An African American First: Ms. Geraldine Whittington


Ms. Geraldine Whittington, affectionately known as “Gerri”, was the first African American presidential secretary in U.S. history. She received a personal invitation from the 36th President of the United States, Mr. Lyndon B. Johnson, once he became president in 1963. Going from Vice President to President, President Johnson wanted a whole new slate of administration so after hearing nothing but positive things about her, he extended a job offer to her to which she accepted. She began working for President Johnson in January, 1964 & continued to work for him until he retired.

She was extremely dedicated to her job & it has been recorded that her fondest memory was when President Johnson stepped out of the Oval Office with Thurgood Marshall and shared the news that he was appointing Marshall as the first African American Supreme Court Justice.  Other than the President and Justice Marshall himself, Ms. Whittington was the first person to know of this historic nomination.

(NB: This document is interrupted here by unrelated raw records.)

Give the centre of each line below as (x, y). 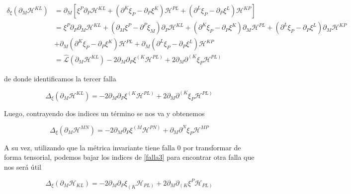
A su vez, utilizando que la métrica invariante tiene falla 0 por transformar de (123, 147)
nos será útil (23, 166)
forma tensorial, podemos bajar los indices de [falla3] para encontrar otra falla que (129, 157)
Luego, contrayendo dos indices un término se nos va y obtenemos (104, 113)
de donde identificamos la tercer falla (60, 78)
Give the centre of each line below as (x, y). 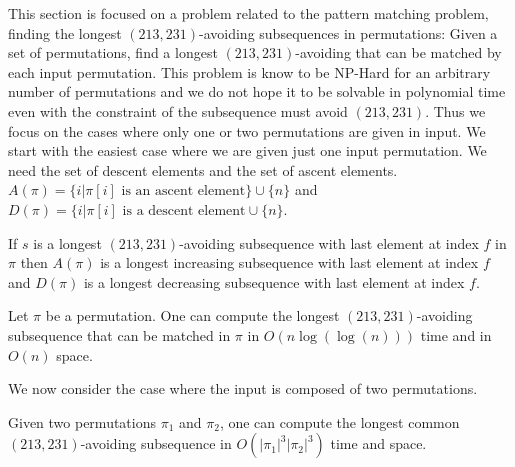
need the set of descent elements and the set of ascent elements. (203, 169)
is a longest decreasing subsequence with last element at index (274, 281)
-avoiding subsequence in (156, 443)
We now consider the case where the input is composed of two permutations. (243, 388)
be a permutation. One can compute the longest (192, 315)
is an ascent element (183, 191)
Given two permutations (82, 421)
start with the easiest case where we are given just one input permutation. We (247, 150)
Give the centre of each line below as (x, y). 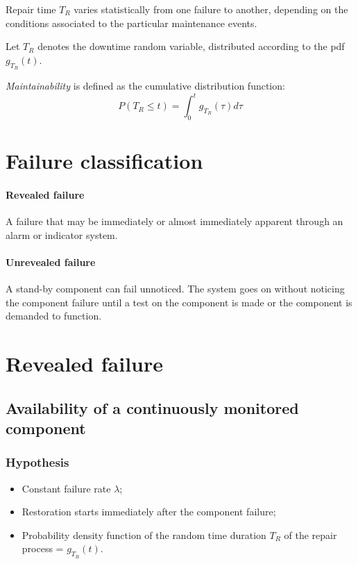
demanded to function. (54, 316)
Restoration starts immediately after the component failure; (149, 512)
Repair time (31, 9)
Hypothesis (37, 462)
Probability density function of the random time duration (144, 534)
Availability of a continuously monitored (152, 407)
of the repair (310, 534)
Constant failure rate (66, 488)
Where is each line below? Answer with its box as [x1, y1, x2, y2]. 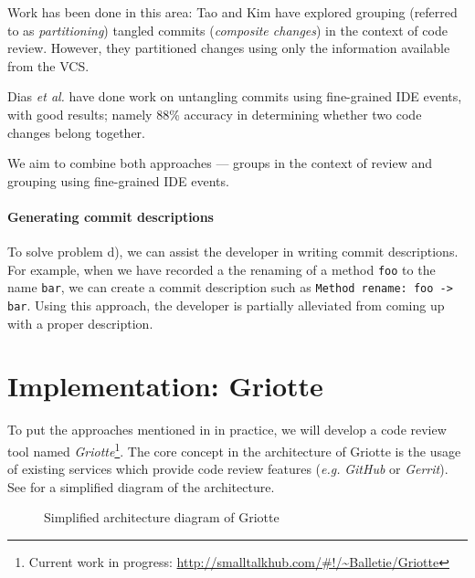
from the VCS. [7, 56, 90, 75]
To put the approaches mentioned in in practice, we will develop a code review [7, 420, 447, 439]
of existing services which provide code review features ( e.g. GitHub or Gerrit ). [7, 459, 449, 478]
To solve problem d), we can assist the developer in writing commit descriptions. [7, 242, 459, 261]
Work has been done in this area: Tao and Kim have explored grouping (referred [7, 3, 458, 21]
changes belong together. [7, 122, 146, 142]
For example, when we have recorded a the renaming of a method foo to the [7, 259, 436, 278]
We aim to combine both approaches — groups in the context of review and [7, 153, 432, 173]
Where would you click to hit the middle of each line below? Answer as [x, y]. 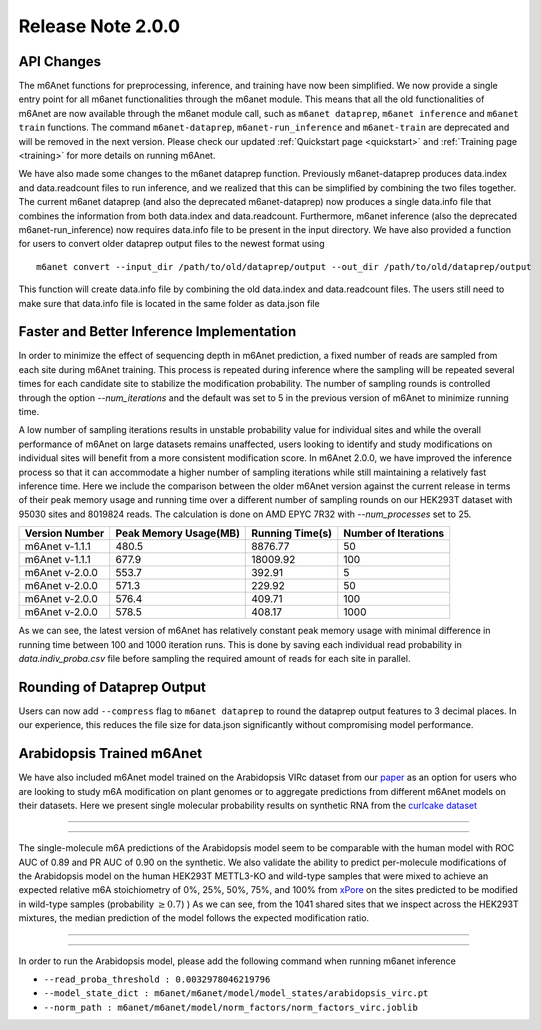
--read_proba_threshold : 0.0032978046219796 [157, 979]
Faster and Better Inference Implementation [157, 331]
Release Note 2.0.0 [99, 26]
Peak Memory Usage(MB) [177, 533]
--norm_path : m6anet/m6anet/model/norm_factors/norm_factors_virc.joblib [231, 1007]
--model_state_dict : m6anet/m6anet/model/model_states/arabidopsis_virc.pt [236, 993]
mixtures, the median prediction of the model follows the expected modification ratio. [194, 918]
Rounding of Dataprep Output [112, 686]
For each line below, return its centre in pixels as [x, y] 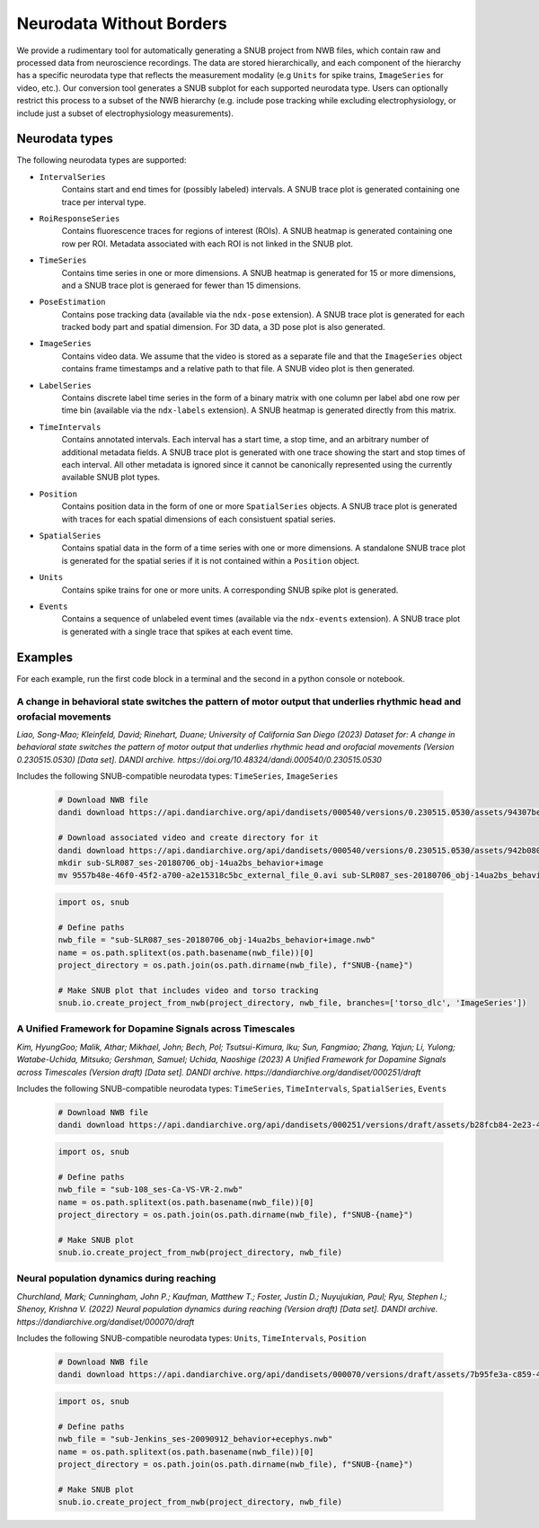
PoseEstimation [73, 302]
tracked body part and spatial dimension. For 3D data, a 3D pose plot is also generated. [223, 327]
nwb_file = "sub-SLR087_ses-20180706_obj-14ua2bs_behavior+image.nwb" [217, 940]
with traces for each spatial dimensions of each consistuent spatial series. [199, 519]
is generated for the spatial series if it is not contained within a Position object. [210, 560]
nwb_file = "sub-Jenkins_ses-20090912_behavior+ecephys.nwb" [195, 1439]
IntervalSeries [73, 177]
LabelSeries [65, 385]

Ms. Whittington understood how difficult it can be to finance a college education for African Americans, so she set up a trust fund (in her name) for relatives attending a 4-year college or university. Ms. Whittington was a distant cousin of mine. It is an honor & a privilege to have been related to her.

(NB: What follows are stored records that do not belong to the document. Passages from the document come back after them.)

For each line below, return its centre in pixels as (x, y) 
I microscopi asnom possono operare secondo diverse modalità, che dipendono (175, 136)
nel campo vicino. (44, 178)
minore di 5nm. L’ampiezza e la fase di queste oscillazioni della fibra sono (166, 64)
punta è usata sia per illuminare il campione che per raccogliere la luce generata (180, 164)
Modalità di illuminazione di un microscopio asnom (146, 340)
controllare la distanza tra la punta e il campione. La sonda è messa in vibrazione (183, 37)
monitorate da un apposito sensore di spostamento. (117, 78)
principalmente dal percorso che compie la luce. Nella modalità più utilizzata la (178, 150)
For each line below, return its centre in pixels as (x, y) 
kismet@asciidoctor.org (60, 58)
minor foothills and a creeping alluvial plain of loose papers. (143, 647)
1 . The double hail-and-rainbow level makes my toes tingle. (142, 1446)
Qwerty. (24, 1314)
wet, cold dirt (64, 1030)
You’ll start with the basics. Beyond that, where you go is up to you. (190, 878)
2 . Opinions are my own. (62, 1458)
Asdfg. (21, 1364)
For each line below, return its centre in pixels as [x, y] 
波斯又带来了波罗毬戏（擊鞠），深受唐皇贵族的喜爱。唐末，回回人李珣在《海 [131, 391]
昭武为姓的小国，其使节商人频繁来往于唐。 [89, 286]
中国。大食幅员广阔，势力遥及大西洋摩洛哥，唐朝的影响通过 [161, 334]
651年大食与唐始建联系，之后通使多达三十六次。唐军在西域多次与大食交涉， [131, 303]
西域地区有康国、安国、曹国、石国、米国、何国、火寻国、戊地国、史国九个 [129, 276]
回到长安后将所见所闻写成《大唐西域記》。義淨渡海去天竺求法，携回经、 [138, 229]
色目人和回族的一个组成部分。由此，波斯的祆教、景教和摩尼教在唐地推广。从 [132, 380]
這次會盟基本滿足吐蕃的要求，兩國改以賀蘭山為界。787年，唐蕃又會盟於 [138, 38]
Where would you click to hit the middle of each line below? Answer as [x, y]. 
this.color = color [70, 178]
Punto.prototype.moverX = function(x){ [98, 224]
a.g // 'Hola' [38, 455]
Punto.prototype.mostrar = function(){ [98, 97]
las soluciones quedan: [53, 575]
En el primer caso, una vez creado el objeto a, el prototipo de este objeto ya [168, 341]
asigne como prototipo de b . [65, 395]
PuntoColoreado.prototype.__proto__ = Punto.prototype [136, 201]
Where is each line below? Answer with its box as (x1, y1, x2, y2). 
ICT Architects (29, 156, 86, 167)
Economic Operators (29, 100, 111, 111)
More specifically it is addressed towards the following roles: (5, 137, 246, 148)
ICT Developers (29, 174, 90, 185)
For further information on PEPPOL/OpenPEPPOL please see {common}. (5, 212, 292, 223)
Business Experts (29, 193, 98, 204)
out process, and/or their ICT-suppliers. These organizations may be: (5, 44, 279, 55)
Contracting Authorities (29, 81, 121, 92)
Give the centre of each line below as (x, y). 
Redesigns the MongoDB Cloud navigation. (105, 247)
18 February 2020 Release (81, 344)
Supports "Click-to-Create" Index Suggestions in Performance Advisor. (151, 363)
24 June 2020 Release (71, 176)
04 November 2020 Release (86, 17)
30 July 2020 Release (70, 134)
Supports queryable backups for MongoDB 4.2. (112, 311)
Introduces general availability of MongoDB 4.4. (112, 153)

Here is a video clip of Ms. Whittington on the 1960’s hit show “What’s My Line?” –


Do you have any famous ancestors? If not, do you have a personal relationship with someone who has made an impact on our society? –

4 thoughts on “An African American First: Ms. Geraldine Whittington

  1. I am the grand daughter of Mary Lena Lewis Tate founder of the Holiness church: The Church of the Living God the Pillar and Ground of the Truth, 1903. She was the first African American woman to be selected by an all male Bishopric council to head it’s organization in 1908.. Her life story is well-documented and is featured in a beautiful book: VISION by Meharry H. Lewis. Also, in the reference book by Jessie Carney Smith.

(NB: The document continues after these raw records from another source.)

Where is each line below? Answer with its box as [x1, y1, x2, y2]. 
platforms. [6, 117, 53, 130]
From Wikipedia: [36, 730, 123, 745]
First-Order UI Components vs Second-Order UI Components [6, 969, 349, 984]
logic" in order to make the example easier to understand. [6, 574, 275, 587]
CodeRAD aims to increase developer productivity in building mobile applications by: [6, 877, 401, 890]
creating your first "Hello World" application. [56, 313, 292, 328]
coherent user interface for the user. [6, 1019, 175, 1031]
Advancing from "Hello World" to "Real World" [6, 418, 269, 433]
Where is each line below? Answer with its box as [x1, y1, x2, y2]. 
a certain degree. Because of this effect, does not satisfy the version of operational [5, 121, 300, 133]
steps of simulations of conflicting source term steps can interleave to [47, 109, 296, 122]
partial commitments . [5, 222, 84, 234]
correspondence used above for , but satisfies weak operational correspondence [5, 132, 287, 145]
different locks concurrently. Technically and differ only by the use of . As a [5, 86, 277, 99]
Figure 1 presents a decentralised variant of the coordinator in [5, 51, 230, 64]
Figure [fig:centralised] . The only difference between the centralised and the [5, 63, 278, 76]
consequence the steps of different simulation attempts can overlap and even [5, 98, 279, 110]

    1. WONDERFUL!!!! Does this mean your brother is Bishop Meharry Lewis?! I go to a COGIC church in Los Angeles, but I have heard of your great-grandmother before.

      Wow, it’s so nice to meet descendants of other great African Americans in history!!! It’s great that you have a book about your grandmother; I wish my family was so fortunate. How do you keep up with your family tree? I’m trying to get everything documented myself.